[Dataset records]
^^^^^^^^

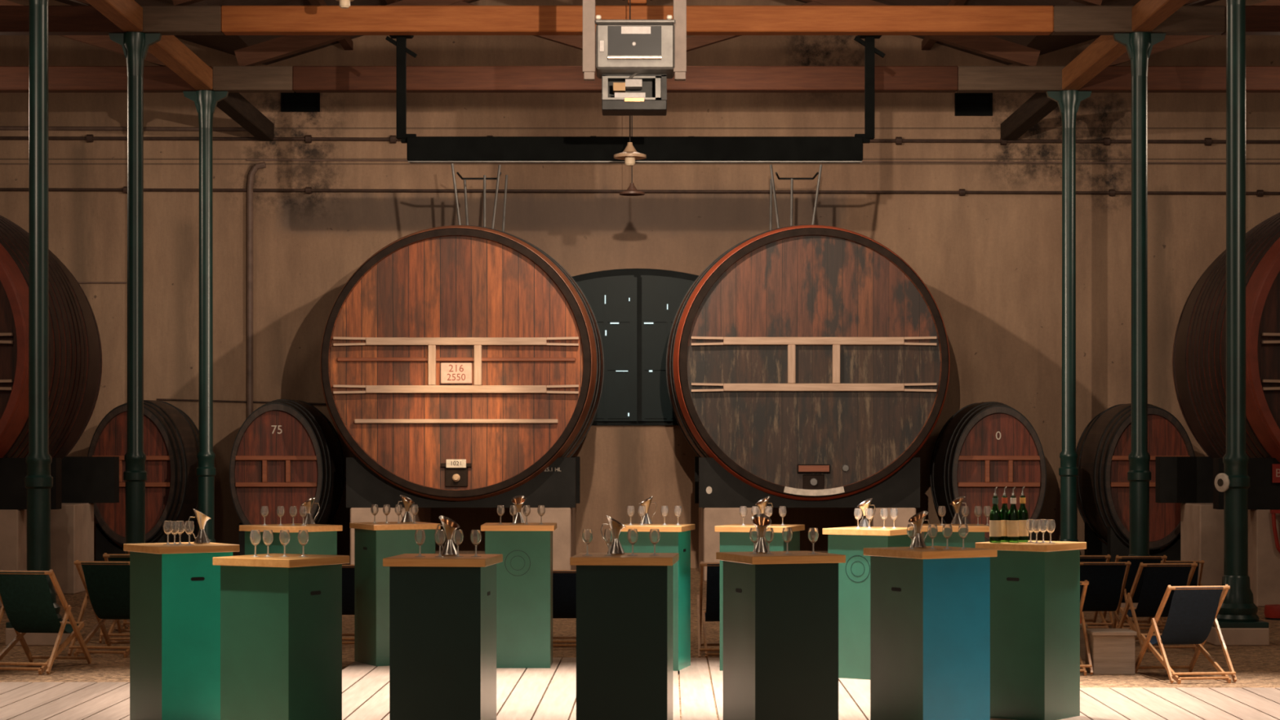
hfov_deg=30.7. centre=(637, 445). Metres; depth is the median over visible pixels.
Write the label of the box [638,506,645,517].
bowl
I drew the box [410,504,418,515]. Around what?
bowl
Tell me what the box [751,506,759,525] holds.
glass
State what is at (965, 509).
bowl
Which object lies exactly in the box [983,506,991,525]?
glass
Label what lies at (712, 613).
deck chair
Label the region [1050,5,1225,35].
timber beam
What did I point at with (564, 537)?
concrete plinth
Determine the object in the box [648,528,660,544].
bowl
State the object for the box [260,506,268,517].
bowl
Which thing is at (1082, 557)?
deck chair
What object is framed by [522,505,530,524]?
glass
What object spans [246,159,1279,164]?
pipe
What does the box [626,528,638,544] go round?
bowl
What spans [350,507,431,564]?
concrete plinth
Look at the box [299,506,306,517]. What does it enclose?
bowl
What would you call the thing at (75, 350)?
wine tun
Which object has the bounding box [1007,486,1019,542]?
bottle
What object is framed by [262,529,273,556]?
glass
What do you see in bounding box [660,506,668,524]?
glass
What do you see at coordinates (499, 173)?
rack
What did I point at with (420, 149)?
bar
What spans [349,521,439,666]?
table
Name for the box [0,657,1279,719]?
wooden deck
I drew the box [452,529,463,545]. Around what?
bowl
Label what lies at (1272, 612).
stool
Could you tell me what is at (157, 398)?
pipe
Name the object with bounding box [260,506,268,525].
glass
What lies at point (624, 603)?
table
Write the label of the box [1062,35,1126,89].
timber beam
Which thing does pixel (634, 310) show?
door
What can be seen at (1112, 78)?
timber beam
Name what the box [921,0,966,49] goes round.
purlin
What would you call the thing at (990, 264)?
wall
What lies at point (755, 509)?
bowl
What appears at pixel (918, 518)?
spittoon
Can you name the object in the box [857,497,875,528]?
pitcher
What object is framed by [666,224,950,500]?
wine tun
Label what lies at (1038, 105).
timber beam
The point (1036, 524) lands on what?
bowl
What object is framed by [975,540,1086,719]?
table
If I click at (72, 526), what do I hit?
concrete plinth
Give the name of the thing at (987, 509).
bowl
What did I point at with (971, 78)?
timber beam
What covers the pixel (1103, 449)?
barrel
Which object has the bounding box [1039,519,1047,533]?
bowl
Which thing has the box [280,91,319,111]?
air vent
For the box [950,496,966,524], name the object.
spittoon
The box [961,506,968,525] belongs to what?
glass
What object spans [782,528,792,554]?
glass
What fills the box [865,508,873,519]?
bowl
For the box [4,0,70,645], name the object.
column
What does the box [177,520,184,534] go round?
bowl
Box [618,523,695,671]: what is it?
table
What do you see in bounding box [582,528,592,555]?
glass
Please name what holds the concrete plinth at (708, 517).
on the floor
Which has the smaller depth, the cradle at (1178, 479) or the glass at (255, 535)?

^^^^^^^^

What to do – Every line from the one with "What object spans [782,528,792,554]?" to the end of the records above should be returned exactly, and no other lines.

Result for this task –
What object spans [782,528,792,554]?
glass
What fills the box [865,508,873,519]?
bowl
For the box [4,0,70,645], name the object.
column
What does the box [177,520,184,534] go round?
bowl
Box [618,523,695,671]: what is it?
table
What do you see in bounding box [582,528,592,555]?
glass
Please name what holds the concrete plinth at (708, 517).
on the floor
Which has the smaller depth, the cradle at (1178, 479) or the glass at (255, 535)?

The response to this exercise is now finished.